** Opening EXTRACTED RECORDS block **
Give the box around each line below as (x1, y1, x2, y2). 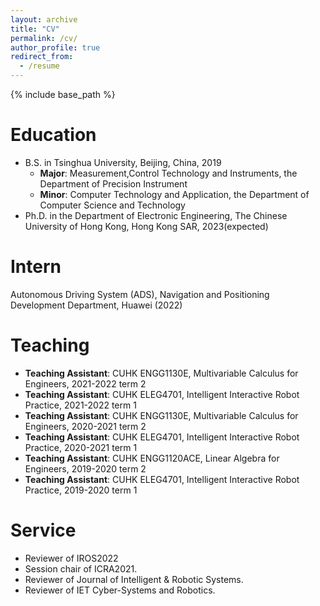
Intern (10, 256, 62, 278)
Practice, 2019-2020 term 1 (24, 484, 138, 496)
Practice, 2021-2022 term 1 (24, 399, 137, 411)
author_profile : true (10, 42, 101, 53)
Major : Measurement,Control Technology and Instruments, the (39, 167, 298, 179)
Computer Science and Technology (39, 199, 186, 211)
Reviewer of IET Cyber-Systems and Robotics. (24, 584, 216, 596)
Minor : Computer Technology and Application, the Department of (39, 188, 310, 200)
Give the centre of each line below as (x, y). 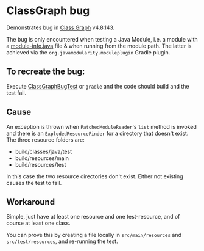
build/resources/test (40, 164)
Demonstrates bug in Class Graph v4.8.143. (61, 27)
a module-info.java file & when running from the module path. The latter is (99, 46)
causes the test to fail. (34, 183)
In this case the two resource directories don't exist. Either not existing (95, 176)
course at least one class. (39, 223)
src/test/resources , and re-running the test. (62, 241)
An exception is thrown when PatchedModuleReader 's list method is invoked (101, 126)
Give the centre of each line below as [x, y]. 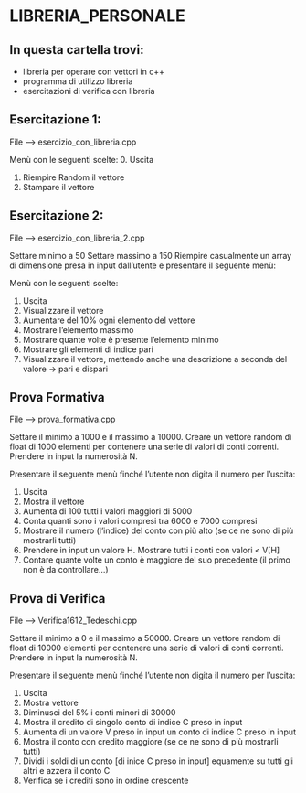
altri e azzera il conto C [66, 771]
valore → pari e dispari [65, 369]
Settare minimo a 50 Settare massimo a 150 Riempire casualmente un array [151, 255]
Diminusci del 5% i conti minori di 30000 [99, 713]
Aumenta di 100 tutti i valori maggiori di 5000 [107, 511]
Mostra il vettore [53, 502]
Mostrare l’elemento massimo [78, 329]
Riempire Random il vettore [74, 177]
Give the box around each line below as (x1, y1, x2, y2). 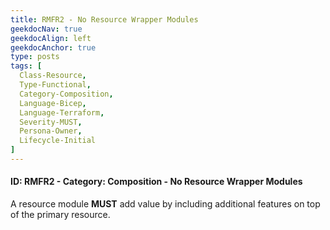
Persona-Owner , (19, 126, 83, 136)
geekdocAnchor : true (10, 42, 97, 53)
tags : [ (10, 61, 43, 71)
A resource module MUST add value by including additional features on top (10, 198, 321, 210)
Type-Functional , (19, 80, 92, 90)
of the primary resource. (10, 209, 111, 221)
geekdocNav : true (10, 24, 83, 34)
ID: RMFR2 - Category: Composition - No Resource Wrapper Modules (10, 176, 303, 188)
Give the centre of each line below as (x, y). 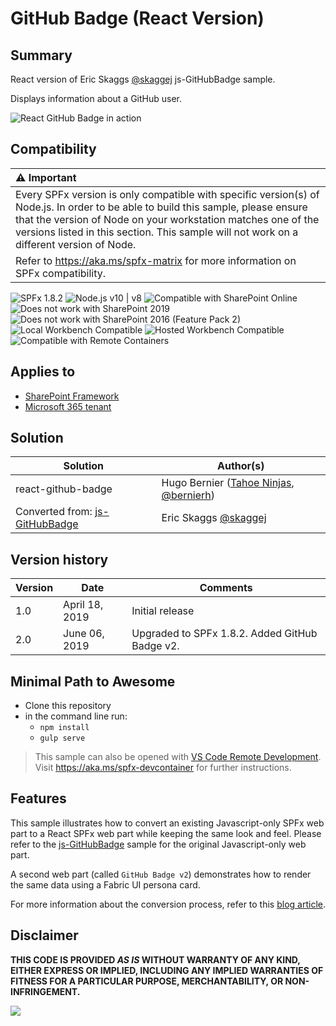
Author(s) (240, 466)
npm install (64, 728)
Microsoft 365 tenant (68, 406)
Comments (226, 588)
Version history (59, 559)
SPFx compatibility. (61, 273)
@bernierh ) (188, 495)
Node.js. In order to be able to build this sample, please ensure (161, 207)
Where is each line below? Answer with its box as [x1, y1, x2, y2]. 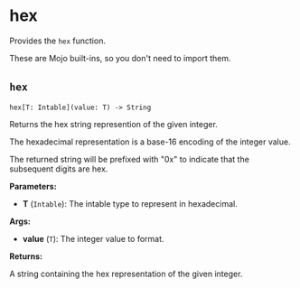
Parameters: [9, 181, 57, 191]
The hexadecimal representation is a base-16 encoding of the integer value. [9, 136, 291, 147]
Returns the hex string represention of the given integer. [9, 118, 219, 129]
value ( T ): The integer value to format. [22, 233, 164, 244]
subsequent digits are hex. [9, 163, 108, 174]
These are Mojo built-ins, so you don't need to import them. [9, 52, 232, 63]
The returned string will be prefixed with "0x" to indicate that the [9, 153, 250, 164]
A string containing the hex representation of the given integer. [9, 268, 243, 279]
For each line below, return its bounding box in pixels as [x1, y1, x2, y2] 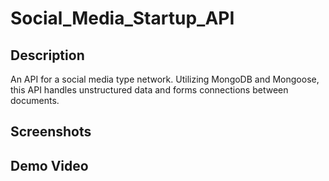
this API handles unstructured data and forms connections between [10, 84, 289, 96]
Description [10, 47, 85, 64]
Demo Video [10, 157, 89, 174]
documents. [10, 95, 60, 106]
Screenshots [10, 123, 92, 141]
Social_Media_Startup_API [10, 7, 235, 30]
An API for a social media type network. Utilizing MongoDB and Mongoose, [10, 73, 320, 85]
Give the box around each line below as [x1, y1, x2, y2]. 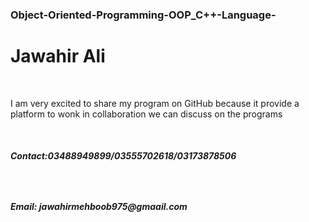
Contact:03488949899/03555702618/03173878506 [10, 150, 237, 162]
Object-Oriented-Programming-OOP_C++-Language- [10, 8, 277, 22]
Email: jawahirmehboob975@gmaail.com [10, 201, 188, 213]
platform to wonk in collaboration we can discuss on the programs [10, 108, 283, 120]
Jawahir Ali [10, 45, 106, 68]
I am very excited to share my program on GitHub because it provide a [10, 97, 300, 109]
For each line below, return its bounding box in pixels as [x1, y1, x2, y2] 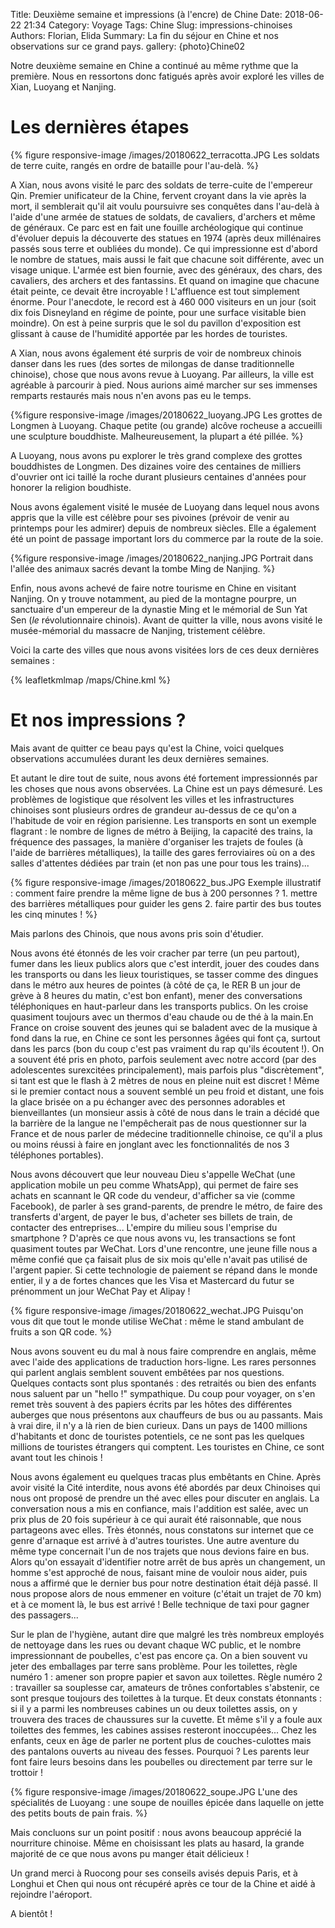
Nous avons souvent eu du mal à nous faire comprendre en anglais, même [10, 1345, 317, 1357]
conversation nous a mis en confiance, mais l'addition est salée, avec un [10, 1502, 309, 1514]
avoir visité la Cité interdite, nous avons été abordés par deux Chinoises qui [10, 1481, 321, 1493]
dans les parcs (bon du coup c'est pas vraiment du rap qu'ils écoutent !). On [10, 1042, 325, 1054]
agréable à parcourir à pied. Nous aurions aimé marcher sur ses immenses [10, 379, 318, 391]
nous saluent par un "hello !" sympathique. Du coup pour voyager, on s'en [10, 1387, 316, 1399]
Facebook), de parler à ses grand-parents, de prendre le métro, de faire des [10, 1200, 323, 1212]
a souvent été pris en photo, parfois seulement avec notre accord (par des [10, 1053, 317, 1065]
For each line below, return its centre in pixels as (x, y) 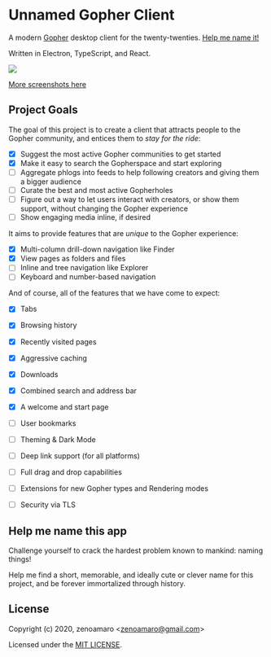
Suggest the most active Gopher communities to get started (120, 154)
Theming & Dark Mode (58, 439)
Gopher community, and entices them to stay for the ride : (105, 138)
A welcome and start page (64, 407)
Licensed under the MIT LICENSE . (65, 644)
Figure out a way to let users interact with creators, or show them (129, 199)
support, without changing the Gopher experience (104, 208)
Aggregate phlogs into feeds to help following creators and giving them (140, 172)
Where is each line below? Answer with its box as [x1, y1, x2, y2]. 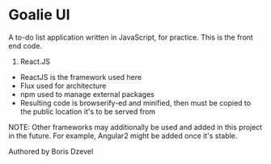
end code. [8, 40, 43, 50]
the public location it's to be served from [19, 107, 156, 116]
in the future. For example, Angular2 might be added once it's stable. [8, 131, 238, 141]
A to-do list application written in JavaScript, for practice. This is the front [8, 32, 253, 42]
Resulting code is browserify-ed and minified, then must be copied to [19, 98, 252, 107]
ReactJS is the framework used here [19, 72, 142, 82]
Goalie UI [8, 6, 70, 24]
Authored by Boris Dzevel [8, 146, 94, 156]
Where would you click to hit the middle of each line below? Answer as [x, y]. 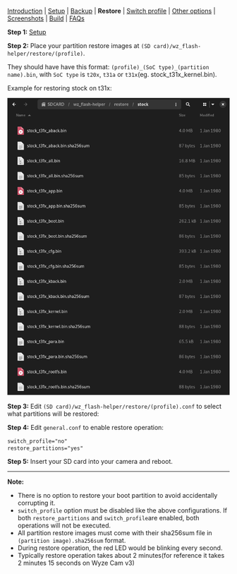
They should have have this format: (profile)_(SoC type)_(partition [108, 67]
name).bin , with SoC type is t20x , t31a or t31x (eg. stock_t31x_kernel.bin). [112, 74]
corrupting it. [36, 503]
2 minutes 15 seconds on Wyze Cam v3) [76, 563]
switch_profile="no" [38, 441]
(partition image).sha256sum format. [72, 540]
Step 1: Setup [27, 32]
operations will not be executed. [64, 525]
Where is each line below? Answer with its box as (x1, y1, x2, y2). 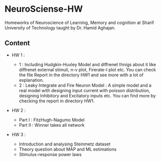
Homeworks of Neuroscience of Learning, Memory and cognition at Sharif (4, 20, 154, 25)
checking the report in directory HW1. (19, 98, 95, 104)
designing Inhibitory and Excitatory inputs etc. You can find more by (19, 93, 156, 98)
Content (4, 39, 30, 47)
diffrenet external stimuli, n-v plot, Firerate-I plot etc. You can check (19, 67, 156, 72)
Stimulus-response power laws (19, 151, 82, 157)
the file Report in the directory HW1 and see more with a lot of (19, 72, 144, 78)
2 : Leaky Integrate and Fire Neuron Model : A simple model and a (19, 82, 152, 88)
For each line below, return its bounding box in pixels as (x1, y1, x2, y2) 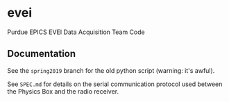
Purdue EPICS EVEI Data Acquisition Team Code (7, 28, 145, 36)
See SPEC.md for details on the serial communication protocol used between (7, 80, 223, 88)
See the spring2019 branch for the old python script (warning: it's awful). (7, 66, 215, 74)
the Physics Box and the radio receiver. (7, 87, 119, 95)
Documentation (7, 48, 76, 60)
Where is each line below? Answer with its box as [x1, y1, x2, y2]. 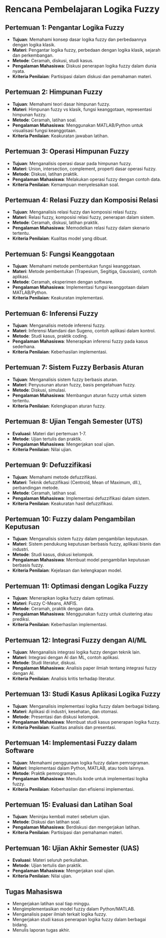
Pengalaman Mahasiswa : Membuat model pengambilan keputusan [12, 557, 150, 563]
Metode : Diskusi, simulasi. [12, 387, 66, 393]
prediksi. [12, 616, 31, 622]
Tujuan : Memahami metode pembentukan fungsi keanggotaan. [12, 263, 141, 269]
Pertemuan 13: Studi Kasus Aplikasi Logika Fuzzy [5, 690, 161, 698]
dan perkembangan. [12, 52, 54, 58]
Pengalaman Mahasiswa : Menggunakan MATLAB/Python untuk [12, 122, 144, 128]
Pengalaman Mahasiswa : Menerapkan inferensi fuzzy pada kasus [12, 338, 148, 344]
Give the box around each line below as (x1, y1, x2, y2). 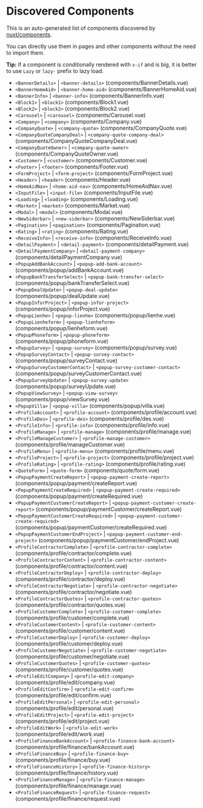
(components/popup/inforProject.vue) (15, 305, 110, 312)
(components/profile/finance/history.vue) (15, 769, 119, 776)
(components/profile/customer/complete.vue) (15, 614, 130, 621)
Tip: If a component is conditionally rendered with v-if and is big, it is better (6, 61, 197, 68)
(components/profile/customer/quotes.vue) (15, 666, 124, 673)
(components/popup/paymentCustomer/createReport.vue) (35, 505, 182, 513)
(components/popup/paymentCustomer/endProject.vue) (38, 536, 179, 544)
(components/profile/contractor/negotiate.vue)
** Closing EXTRACTED RECORDS block **
WHAT THE TASK REQUIRES: If a picture sits between the line containing "ReactJS is the" and the line containing "Content (4, 39, 30, 47)", leave it out, and return the lines of that range above exactly, both ends included.

YOUR SOLUTION:
ReactJS is the framework used here [19, 72, 142, 82]
Goalie UI [8, 6, 70, 24]
Authored by Boris Dzevel [8, 146, 94, 156]
Where would you click to hit the middle of each line below? Answer as [x, y]. 
They should have have this format: (profile)_(SoC type)_(partition [108, 67]
name).bin , with SoC type is t20x , t31a or t31x (eg. stock_t31x_kernel.bin). [112, 74]
corrupting it. [36, 503]
2 minutes 15 seconds on Wyze Cam v3) [76, 563]
switch_profile="no" [38, 441]
(partition image).sha256sum format. [72, 540]
Step 1: Setup [27, 32]
operations will not be executed. [64, 525]
Where is each line below? Answer with its box as (x1, y1, x2, y2). 
Homeworks of Neuroscience of Learning, Memory and cognition at Sharif (4, 20, 154, 25)
checking the report in directory HW1. (19, 98, 95, 104)
designing Inhibitory and Excitatory inputs etc. You can find more by (19, 93, 156, 98)
Content (4, 39, 30, 47)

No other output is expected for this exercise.